EXTRACTED DATA:
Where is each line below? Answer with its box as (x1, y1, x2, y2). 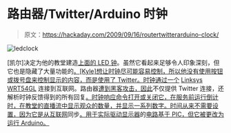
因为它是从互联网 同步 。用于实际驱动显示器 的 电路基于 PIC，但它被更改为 (19, 110, 224, 118)
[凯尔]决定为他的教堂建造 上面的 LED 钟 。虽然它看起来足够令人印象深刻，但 (7, 58, 220, 66)
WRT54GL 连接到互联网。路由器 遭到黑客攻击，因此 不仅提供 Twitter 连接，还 (7, 84, 224, 92)
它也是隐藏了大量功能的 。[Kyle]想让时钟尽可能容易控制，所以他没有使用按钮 (7, 67, 223, 75)
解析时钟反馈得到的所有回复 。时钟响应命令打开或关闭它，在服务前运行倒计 (7, 92, 219, 101)
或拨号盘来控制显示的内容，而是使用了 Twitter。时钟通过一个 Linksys (7, 75, 203, 83)
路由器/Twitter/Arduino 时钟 (7, 6, 168, 22)
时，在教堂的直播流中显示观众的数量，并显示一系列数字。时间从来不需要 (7, 101, 212, 110)
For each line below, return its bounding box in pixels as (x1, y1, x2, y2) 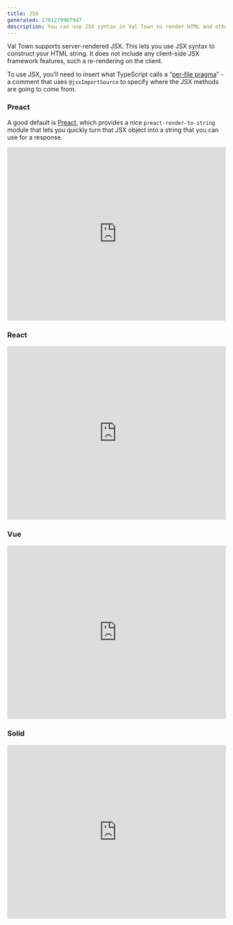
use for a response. (7, 133, 63, 141)
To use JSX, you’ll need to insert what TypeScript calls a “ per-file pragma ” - (7, 70, 224, 78)
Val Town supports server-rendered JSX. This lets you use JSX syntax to (7, 42, 215, 51)
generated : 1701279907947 (7, 17, 82, 24)
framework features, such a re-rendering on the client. (7, 57, 163, 65)
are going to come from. (7, 85, 76, 94)
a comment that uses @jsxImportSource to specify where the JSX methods (7, 78, 219, 86)
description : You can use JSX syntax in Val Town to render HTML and (7, 23, 213, 30)
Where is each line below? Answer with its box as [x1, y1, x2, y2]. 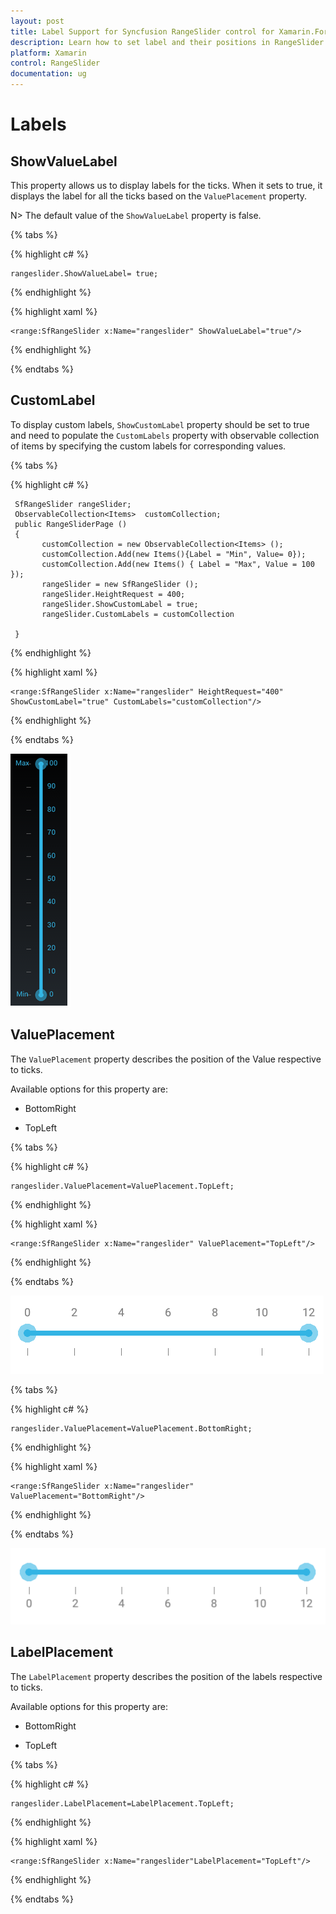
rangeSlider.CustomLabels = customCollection [41, 609, 235, 619]
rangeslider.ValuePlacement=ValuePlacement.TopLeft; [10, 1181, 235, 1191]
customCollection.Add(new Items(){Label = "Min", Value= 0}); [41, 549, 307, 559]
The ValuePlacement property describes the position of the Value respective [10, 1053, 322, 1065]
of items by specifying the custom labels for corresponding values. [10, 440, 287, 452]
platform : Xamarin [10, 48, 87, 58]
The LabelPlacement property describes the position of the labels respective [10, 1670, 323, 1682]
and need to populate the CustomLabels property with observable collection [10, 429, 320, 441]
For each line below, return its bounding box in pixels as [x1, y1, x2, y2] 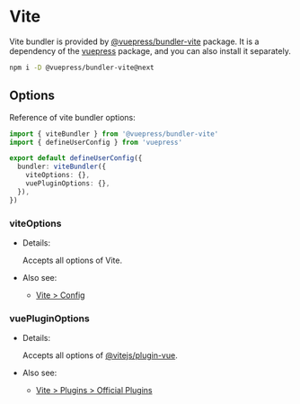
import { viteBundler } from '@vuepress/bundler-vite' [9, 129, 219, 139]
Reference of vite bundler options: [9, 112, 137, 122]
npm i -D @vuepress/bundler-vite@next [9, 63, 154, 72]
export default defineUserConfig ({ [9, 154, 143, 163]
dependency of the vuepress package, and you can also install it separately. [9, 45, 292, 56]
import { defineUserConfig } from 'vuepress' [9, 138, 182, 147]
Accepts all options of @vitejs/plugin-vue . [22, 350, 178, 361]
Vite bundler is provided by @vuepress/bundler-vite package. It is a [9, 36, 260, 47]
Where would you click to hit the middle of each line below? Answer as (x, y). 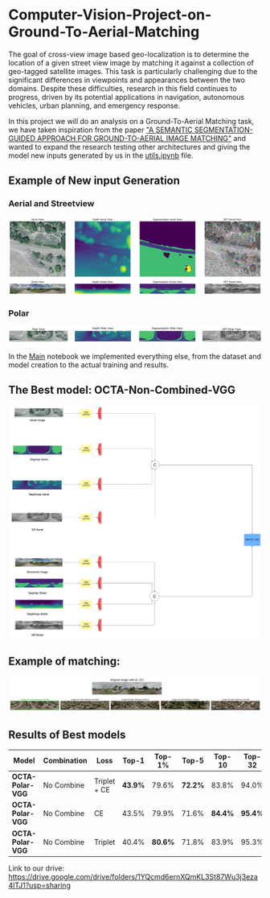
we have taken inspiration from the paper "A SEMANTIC (100, 130)
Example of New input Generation (94, 181)
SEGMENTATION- (223, 130)
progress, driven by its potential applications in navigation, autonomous (127, 97)
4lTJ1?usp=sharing (39, 886)
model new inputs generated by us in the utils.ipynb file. (101, 155)
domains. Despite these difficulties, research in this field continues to (123, 88)
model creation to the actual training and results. (88, 365)
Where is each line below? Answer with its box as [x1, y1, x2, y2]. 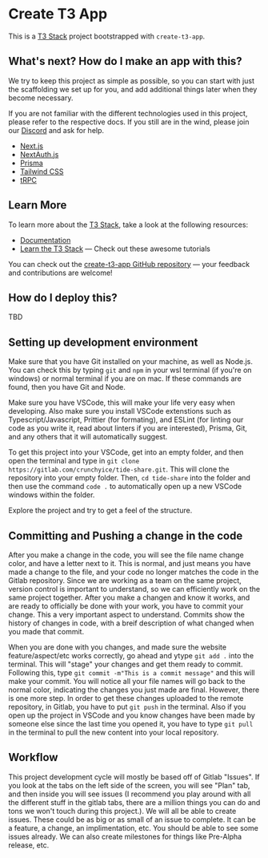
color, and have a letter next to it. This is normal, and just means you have [8, 559, 251, 568]
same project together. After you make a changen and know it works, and [8, 593, 250, 602]
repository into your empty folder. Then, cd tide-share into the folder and [8, 473, 250, 483]
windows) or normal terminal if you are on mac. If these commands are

YOUR GOAL: Return each line of the data where the word "file" appears.

RESULT OF THIS EXERCISE:
To use JSX, you’ll need to insert what TypeScript calls a “ per-file pragma ” - (7, 70, 224, 78)
model new inputs generated by us in the utils.ipynb file. (101, 155)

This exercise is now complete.